SRINAGAR: The Union Government has stated that women-led startups in Jammu and Kashmir have secured a modest share of central funding under the Startup India Seed Fund Scheme (SISFS), with only seven ventures supported since its inception in 2021. The information was shared in the Rajya Sabha in response to a question on national trends in funding, mentorship, and support for women entrepreneurs.
According to the figures on record, no women-led startup in Jammu and Kashmir received approval under the SISFS in 2021 or 2022. The first two approvals came only in 2023, when startups from the Union Territory received a combined Rs 0.30 crore. The support increased in 2024, when four women-led startups were approved for Rs 1.05 crore. During 2025, up to October 31, just one startup was approved with funding of Rs 0.15 crore. Over the five years, the UT recorded a cumulative allocation of Rs 1.50 crore for seven ventures.
The Ministry of Commerce and Industry, while presenting national data, said that women-led startups across the country have secured significant support through the government’s three flagship schemes: the Fund of Funds for Startups (FFS), the Startup India Seed Fund Scheme (SISFS), and the Credit Guarantee Scheme for Startups (CGSS). However, the figures show a marked concentration of funding in States with deepened startup ecosystems, notably Karnataka, Maharashtra, Tamil Nadu, Telangana, Gujarat, and Delhi.
Under the Fund of Funds route, Alternative Investment Funds supported by SIDBI invested Rs 2,838.9 crore in 154 women-led startups nationwide between 2020 and October 2025. The State-wise break-up, which was placed as an annexure, reflects low participation from smaller and Himalayan regions, including Jammu and Kashmir, though the reply does not provide a specific UT-level figure for this component.
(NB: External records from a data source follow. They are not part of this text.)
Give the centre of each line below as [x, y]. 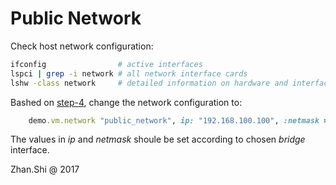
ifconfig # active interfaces [106, 64]
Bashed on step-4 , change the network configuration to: [126, 102]
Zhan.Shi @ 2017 [45, 169]
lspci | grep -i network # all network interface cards [129, 73]
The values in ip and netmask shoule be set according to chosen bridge [158, 139]
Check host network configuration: [82, 46]
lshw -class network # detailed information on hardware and [149, 83]
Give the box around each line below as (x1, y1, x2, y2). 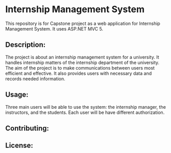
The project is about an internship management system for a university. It (5, 54, 159, 60)
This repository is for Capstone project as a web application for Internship (5, 20, 161, 26)
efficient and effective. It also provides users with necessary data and (5, 70, 152, 76)
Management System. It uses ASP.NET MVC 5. (5, 25, 104, 32)
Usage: (5, 90, 29, 99)
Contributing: (5, 124, 50, 133)
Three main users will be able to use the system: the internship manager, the (5, 104, 166, 110)
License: (5, 141, 33, 150)
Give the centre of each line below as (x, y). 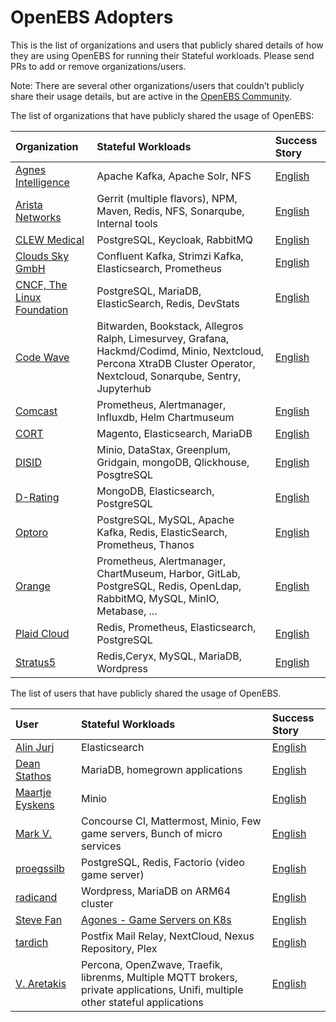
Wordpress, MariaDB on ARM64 (156, 891)
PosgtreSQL (125, 474)
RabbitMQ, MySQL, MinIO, (158, 598)
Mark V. (34, 833)
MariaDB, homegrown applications (161, 769)
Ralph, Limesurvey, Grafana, (163, 338)
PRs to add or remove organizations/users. (98, 66)
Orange (33, 586)
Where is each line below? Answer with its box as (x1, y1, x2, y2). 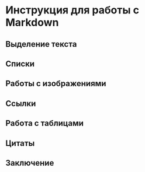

The Centre reported that, under the SISFS alone, incubators across India approved Rs 284.79 crore to 1,635 women-led startups between 2021 and October 2025. In this period, JK’s share remained among the lowest. States such as Karnataka, Maharashtra and Tamil Nadu accounted for the highest number of supported ventures and the largest volume of sanctioned funds.
The Minister of State for Commerce and Industry, Jitin Prasada, said that the schemes together address early-stage capital constraints, provide seed support, and enable credit access without collateral for new ventures. He added that sector-wise variations in support mirror the concentration of women entrepreneurs in areas such as health technology, crafts and design, food processing, education technologies, and consumer services. However, the reply did not include State-specific sectoral break-ups or success rates.
On mentorship and training programmes for women entrepreneurs, the Ministry informed the Upper House that these are being run through incubators and institutional partners across States, though the reply did not include UT-wise participation numbers. It noted that outreach and capacity-building efforts continue to expand but acknowledged that certain States lag in submitting proposals or fully utilising available schemes. The reply did not name the lagging States but said that the Ministry is taking corrective action through “regular review meetings, capacity strengthening of State Startup Cells, and continuous engagement with incubators.”
For Jammu and Kashmir, the data indicates that while women-led entrepreneurship has begun to access national funding channels, the ecosystem remains in an early stage compared with leading startup hubs. With only seven women-led ventures receiving seed support in five years, the UT’s utilisation remains limited, suggesting the need for stronger incubator networks, more aggressive mobilisation of proposals, and targeted mentoring support.